Teodoro León Gross-ABC
- El presidente del Gobierno no tiene éxito diciendo a la gente lo que tiene que pensar, pero constantemente tiene éxito diciéndoles sobre qué tienen que pensar
Hay algo donde la Moncloa, incluso en lo peor de la tormenta, no pierde el timón: el control de la agenda. Ahí se manejan con un dominio magistral, para quitarse el sombrero, o a falta de sombrero, como decía Valle, quitarse el cráneo. Sánchez le marca el paso a la conversación pública bastante a su antojo. Esta semana decidió poner al país a escandalizarse anunciando que contará con Zapatero en la próxima campaña electoral. De inmediato las tertulias se volcaron en ese anuncio delirante de mantener como faro moral del PSOE al expresidente investigado por organización criminal, tráfico de influencias, blanqueo y falsedad documental que ya alcanza 86 días sin desentrañar las joyas que iba a explicar «en una semana o diez días». Esto no se lo cree ni él, con Zapatero achicharrado en la operación turbia de Plus Ultra, pero Sánchez sabe cómo poner el debate público a bailar a su son.

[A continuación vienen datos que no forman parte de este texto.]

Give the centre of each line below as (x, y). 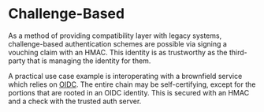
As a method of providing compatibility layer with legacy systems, (115, 35)
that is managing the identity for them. (89, 61)
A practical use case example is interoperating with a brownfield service (125, 76)
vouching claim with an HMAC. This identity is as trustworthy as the (118, 52)
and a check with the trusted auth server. (75, 101)
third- (238, 52)
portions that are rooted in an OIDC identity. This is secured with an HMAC (129, 92)
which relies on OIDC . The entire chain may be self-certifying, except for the (132, 84)
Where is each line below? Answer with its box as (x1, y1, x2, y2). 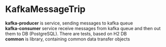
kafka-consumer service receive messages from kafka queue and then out (5, 25, 161, 31)
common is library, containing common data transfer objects (5, 36, 130, 42)
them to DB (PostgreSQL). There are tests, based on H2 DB (5, 30, 127, 36)
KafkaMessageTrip (5, 3, 86, 15)
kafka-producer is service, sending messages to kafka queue (5, 20, 133, 26)
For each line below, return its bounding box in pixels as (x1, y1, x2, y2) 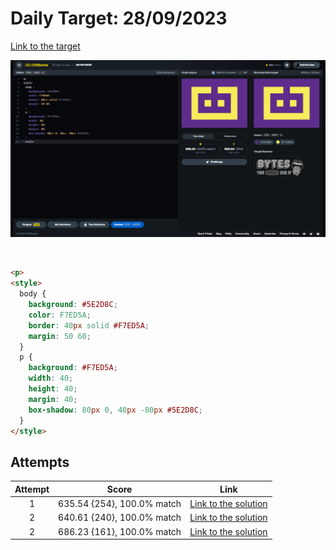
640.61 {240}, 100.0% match (58, 512, 182, 524)
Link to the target (10, 40, 81, 52)
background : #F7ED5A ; (28, 363, 118, 373)
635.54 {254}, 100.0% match (58, 498, 182, 509)
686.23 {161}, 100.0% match (58, 525, 182, 537)
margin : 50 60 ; (28, 331, 92, 341)
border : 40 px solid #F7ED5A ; (28, 320, 150, 331)
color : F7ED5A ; (28, 310, 92, 320)
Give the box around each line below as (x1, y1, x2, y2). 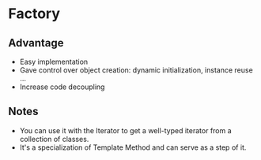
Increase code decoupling (19, 82, 105, 91)
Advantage (8, 36, 65, 50)
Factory (8, 5, 61, 23)
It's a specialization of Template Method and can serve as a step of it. (19, 143, 247, 152)
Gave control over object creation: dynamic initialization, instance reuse (19, 65, 253, 75)
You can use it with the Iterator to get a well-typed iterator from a (19, 125, 232, 135)
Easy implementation (19, 57, 89, 66)
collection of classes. (19, 134, 89, 143)
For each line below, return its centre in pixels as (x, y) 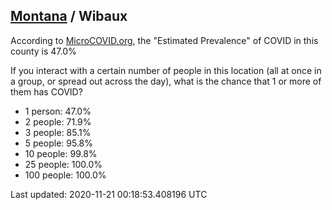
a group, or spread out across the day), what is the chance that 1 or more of (166, 81)
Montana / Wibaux (69, 16)
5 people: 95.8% (59, 143)
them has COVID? (46, 91)
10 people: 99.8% (61, 153)
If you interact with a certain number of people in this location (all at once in (166, 70)
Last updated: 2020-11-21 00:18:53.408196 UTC (109, 194)
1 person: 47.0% (58, 111)
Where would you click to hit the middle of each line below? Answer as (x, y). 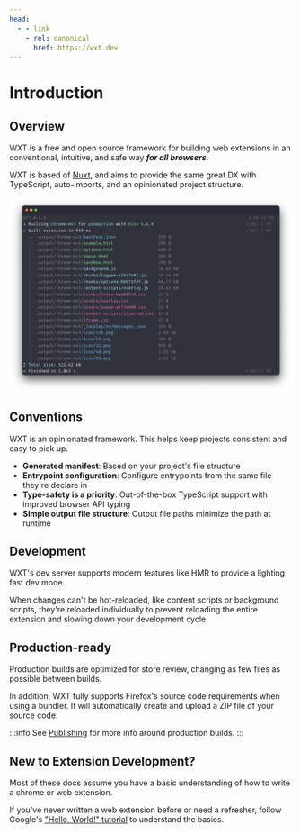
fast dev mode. (37, 583)
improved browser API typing (76, 503)
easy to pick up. (39, 448)
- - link (34, 28)
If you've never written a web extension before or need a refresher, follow (146, 810)
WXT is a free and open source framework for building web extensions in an (150, 148)
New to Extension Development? (102, 761)
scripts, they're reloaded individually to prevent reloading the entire (134, 610)
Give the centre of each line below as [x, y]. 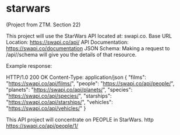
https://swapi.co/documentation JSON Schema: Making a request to [88, 48]
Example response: [29, 65]
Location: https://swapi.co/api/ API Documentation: [68, 42]
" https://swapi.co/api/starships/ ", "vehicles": [60, 102]
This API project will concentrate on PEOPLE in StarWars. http [80, 119]
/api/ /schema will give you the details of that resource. [71, 54]
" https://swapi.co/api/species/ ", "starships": [59, 96]
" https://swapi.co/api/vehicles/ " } [46, 108]
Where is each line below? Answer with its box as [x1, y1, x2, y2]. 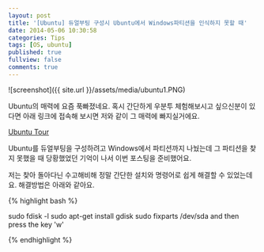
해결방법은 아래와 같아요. [18, 180, 95, 189]
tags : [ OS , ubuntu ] [8, 41, 73, 49]
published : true [8, 48, 62, 56]
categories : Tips [8, 33, 66, 42]
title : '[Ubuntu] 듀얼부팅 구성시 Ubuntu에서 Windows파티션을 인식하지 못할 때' [8, 19, 247, 27]
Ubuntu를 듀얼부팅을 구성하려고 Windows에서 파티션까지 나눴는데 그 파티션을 [8, 143, 248, 153]
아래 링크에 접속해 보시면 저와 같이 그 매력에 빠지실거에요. [22, 111, 200, 120]
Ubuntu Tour [8, 127, 50, 136]
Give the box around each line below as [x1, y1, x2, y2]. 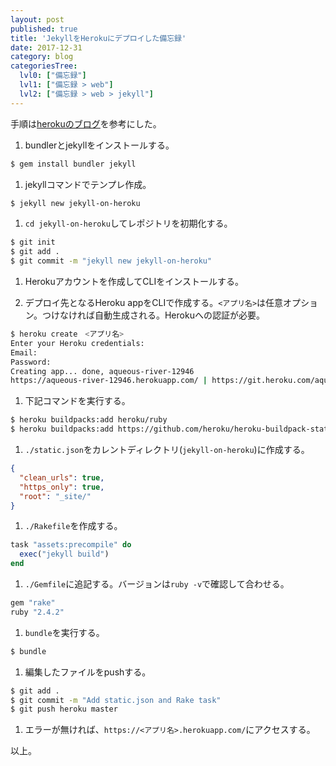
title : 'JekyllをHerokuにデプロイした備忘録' [10, 33, 187, 43]
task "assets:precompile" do [10, 540, 132, 550]
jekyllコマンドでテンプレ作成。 [24, 178, 152, 190]
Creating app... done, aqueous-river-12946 [10, 366, 195, 376]
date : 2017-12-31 [10, 42, 83, 53]
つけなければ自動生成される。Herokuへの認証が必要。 [41, 309, 265, 321]
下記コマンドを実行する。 [24, 395, 131, 407]
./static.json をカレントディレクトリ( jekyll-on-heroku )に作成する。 [24, 444, 310, 455]
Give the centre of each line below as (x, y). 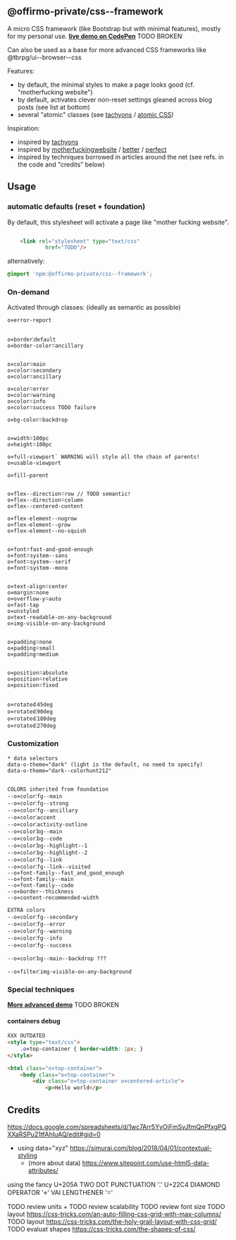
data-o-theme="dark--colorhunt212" (60, 771)
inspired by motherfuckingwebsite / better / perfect (92, 149)
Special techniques (41, 989)
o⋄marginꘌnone (28, 593)
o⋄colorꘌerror (28, 389)
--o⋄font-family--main (41, 879)
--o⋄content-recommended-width (53, 898)
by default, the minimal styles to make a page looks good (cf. (106, 85)
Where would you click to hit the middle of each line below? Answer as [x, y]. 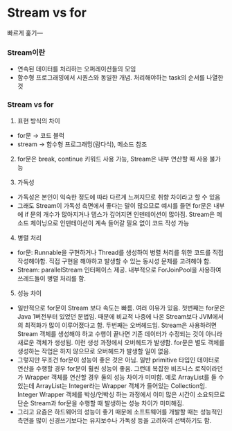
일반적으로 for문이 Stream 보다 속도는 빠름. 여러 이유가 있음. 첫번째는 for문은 [121, 308]
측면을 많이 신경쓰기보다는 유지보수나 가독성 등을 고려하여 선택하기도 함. [114, 420]
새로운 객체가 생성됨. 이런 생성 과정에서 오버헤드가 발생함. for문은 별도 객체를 [121, 342]
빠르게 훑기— [25, 33]
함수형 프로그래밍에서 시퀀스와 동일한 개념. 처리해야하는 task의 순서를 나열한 [120, 78]
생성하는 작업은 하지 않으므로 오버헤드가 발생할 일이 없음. [94, 351]
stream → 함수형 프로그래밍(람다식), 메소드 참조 [82, 144]
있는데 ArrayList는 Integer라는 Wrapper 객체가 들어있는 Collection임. [112, 385]
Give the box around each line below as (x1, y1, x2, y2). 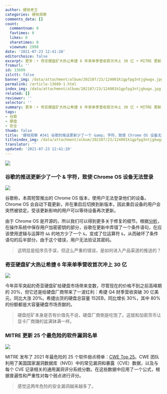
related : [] (5, 91, 30, 96)
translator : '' (5, 142, 37, 147)
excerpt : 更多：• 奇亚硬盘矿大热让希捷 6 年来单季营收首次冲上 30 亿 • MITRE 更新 (5, 58, 162, 63)
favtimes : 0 (9, 30, 35, 35)
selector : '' (5, 100, 32, 105)
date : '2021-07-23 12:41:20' (5, 49, 66, 54)
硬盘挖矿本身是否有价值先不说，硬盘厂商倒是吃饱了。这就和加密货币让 (17, 312, 162, 318)
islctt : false (5, 72, 35, 77)
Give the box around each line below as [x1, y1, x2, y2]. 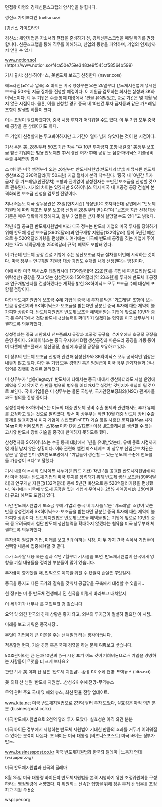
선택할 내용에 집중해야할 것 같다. [5, 543, 66, 549]
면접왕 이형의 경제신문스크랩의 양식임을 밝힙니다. [5, 4, 97, 10]
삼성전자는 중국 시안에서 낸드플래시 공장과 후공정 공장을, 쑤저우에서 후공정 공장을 [5, 332, 158, 337]
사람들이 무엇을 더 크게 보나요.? [10, 658, 69, 664]
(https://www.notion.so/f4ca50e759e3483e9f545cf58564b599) [5, 62, 133, 68]
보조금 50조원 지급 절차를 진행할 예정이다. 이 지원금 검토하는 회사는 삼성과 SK [5, 89, 151, 94]
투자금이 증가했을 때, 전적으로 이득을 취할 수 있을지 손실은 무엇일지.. [5, 570, 133, 575]
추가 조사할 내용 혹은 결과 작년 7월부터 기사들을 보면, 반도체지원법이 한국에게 [5, 554, 149, 559]
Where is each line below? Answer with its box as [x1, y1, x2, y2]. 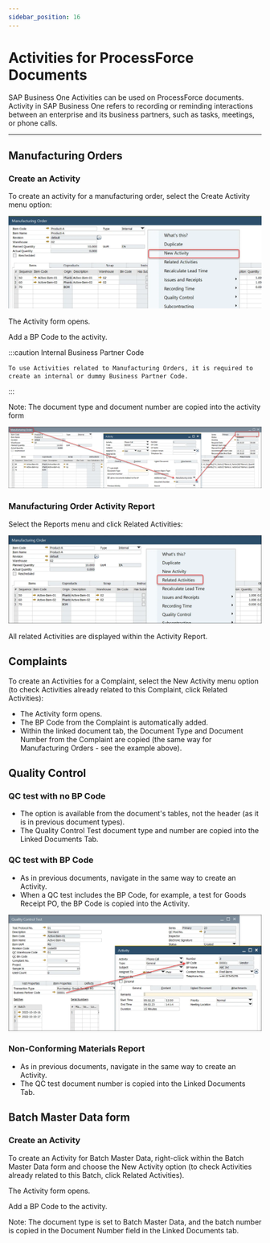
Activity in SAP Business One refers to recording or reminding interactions [8, 101, 253, 110]
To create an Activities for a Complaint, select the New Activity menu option [8, 676, 260, 686]
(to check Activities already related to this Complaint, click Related [8, 684, 227, 694]
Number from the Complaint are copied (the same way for [19, 734, 212, 744]
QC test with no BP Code [8, 791, 106, 802]
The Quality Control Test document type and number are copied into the [19, 826, 260, 836]
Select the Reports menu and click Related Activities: [8, 519, 183, 529]
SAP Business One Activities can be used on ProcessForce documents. [8, 93, 244, 102]
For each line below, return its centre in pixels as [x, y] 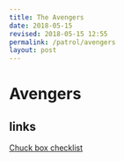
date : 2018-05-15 [41, 26]
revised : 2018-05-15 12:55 [58, 34]
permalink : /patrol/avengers [62, 42]
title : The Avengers [47, 17]
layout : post [33, 50]
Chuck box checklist [46, 148]
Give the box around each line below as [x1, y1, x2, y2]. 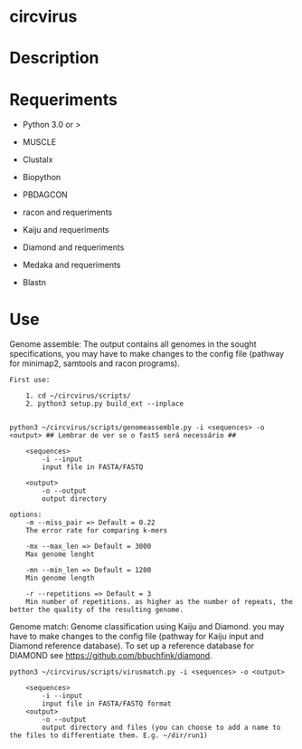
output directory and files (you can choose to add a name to [42, 723, 281, 733]
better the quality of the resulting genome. [9, 605, 184, 615]
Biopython [22, 172, 61, 183]
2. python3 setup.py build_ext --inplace [25, 399, 184, 408]
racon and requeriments [22, 206, 113, 218]
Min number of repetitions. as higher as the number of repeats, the [25, 598, 294, 607]
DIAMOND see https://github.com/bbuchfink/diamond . [9, 650, 212, 661]
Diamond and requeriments [22, 242, 125, 253]
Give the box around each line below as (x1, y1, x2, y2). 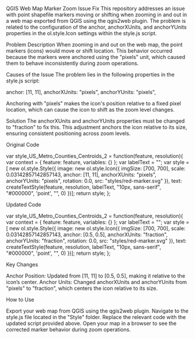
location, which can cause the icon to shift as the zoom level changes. (6, 106, 175, 113)
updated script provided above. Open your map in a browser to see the (6, 320, 177, 327)
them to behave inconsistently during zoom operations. (6, 60, 139, 67)
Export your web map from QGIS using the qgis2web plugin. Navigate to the (6, 307, 189, 314)
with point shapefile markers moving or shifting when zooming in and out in (6, 11, 187, 18)
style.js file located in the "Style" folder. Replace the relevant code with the (6, 314, 186, 320)
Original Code (6, 141, 40, 148)
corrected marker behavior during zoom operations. (6, 326, 131, 333)
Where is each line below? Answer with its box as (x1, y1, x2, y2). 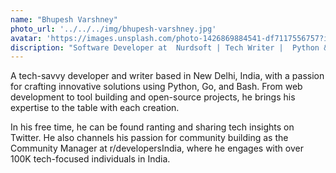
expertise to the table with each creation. (10, 102, 180, 114)
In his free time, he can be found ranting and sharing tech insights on (10, 121, 295, 133)
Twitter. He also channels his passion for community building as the (10, 132, 289, 144)
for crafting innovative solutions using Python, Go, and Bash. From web (10, 81, 303, 93)
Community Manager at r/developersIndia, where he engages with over (10, 142, 304, 155)
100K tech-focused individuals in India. (10, 153, 171, 165)
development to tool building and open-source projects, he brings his (10, 91, 296, 103)
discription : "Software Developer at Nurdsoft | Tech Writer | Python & (10, 42, 329, 53)
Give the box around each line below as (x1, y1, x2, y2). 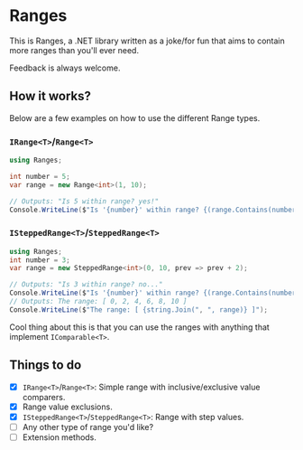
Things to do (9, 358, 82, 373)
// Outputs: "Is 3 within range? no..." (9, 280, 164, 289)
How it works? (9, 89, 92, 104)
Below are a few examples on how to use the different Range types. (9, 112, 261, 123)
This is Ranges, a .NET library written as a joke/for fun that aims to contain (9, 35, 286, 46)
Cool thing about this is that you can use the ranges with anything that (9, 322, 271, 333)
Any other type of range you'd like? (22, 421, 154, 432)
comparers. (22, 391, 66, 402)
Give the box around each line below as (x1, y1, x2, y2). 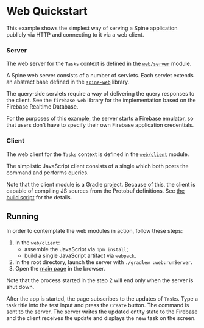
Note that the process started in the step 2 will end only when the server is (6, 277, 194, 284)
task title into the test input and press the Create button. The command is (6, 302, 189, 309)
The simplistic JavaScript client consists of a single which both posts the (6, 162, 189, 169)
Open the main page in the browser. (15, 265, 105, 273)
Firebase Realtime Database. (6, 103, 79, 110)
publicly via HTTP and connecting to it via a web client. (6, 30, 144, 38)
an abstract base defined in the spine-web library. (6, 78, 130, 86)
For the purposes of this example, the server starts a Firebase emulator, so (6, 115, 194, 123)

Apenas iniciarse la inauguración incómoda del curso judicial, presidido por el Rey, le filtraban a ‘El País’ que contratan por dedazo varios puntos de wifi gratis para los asaltantes de Ceuta. Otro de esos trucos de ‘misdirection’ de los magos: hacer que la atención se vaya a un punto secundario. Algunos ya se preguntaban, indignados, en qué artículo de los Derechos Humanos figura que hay que ponerles el wifi gratis que no tienen los ceutíes. La técnica es sencilla, y muy eficaz cuando se ejecuta con destreza en el momento exacto. Un día antes, con la gerente del PSOE en la Audiencia Nacional respondiendo a preguntas sobre financiación irregular, Sánchez usó la sesión de control para poner el foco en el informe PISA señalando a las comunidades del PP. Es un prestidigitador sin escrúpulos: el desastre educativo, de hecho, toca fondo en País Vasco y Cataluña, con el fiasco de los modelos superideológicos de nacionalistas y socialistas, mientras el ranking está liderado por Madrid y Castilla y León, gobernadas por el PP desde hace décadas.
La desclasificación de documentos ha estado muy calculada. Así se desvía el debate de la pésima gestión de la crisis y de la oscura complicidad con Marruecos, y ahora la cuestión es si los avisos pueden considerarse avisos o no, y si cumplieron los procedimientos: ¡sobres lacrados! Y todos enredados en esa polémica absurda. La Moncloa no ha dudado en arrastrar por el barro al CNI, como antes Sánchez no dudó en desprestigiar al Rey para parapetarse detrás. Era materialmente falso que Felipe VI no hubiera ido en veinte años a Ceuta, porque lleva doce reinando, y sólo podrá hacerlo cuando Sánchez quiera. Claro que a estas alturas no engaña a casi nadie, pero manipula el debate con suma facilidad. Parafraseando un viejo axioma de la prensa, Sánchez no tiene éxito diciendo a la gente lo que tiene que pensar, pero constantemente tiene éxito diciéndoles sobre qué tienen que pensar. Y eso ya es mucho.